Morrelly Security Center marks progress in Bethpage

Former Pennsylvania Gov.r and ex-secretary of the Department of Homeland Security Tom Ridge, after delivering a keynote address at the commissioning of the Morrelly Homeland Security Center in Bethpage. (Nov. 12, 2010) Credit: Ed Betz
Tom Ridge was handed two bottles of Cutchogue-based Palmer Vineyard wine - one red and one white - as part of his official welcome Friday morning to the new Morrelly Homeland Security Center in Bethpage.
Ridge, the former U.S. Homeland Security secretary, and dozens of Long Island business, political and civic officials were on hand to announce that the 90,000-square-foot center - which opened last spring on the grounds of the Northrop Grumman Corp. complex - is operating and is near capacity. It now houses 16 companies, with room for two more.

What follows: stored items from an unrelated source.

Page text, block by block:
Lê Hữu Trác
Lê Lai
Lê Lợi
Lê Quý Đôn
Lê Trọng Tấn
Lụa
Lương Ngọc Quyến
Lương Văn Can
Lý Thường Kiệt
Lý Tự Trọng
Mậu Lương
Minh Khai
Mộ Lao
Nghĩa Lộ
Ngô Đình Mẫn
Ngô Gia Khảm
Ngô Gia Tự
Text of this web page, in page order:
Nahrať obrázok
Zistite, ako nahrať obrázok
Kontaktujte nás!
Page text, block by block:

Morrelly officials called it a "commissioning," just as a Navy ship would be commissioned to go to sea. (C. Kenneth Morrelly, the center's late founder, was a Navy buff.)
It was all smiles and good wishes as police officers, firefighters and first responders joined other officials in a large auditorium, after Ridge, who is also a former Pennsylvania governor, was handed wine bottles by George Hochbrueckner of Coram, a former congressman. But the cheer masked, for the moment at least, the center's serious mission: both to provide space and assistance to companies working on homeland security equipment, and to house Nassau County's Office of Emergency Services, which acts as a first responder.

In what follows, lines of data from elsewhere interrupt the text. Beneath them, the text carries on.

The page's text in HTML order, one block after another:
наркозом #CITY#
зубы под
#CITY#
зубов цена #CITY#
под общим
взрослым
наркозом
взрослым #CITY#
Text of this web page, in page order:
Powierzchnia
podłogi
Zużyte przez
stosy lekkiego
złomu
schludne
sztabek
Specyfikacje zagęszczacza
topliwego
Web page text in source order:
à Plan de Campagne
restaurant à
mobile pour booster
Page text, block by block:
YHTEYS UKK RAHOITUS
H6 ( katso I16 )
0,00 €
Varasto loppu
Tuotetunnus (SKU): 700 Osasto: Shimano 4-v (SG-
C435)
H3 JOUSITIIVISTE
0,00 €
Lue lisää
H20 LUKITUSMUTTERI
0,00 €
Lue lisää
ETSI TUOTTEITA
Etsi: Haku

Ridge did not sugarcoat the homeland security threat. Living under it, he said, "is the new norm," just as living under the possibility of a nuclear exchange with the former Soviet Union was during the Cold War.
"The fact of the matter is we're going to be at this for a long time, folks," Ridge said, referring to the war on terrorism.
Ridge, appointed in 2003 as the nation's first homeland security secretary, resigned in 2005 and is now chief executive of Ridge Global, a Washington, D.C.,-based security consultancy.
He also paid tribute to Catherine Morrelly. Her husband, for years a driver behind the center, died in October 2009, five months before the facility opened.
State Senate Minority Leader Dean Skelos (R-Rockville Centre), who helped secure $25 million in state funding for the center, called Morrelly "a visionary." A conference room at the center has been named after Skelos.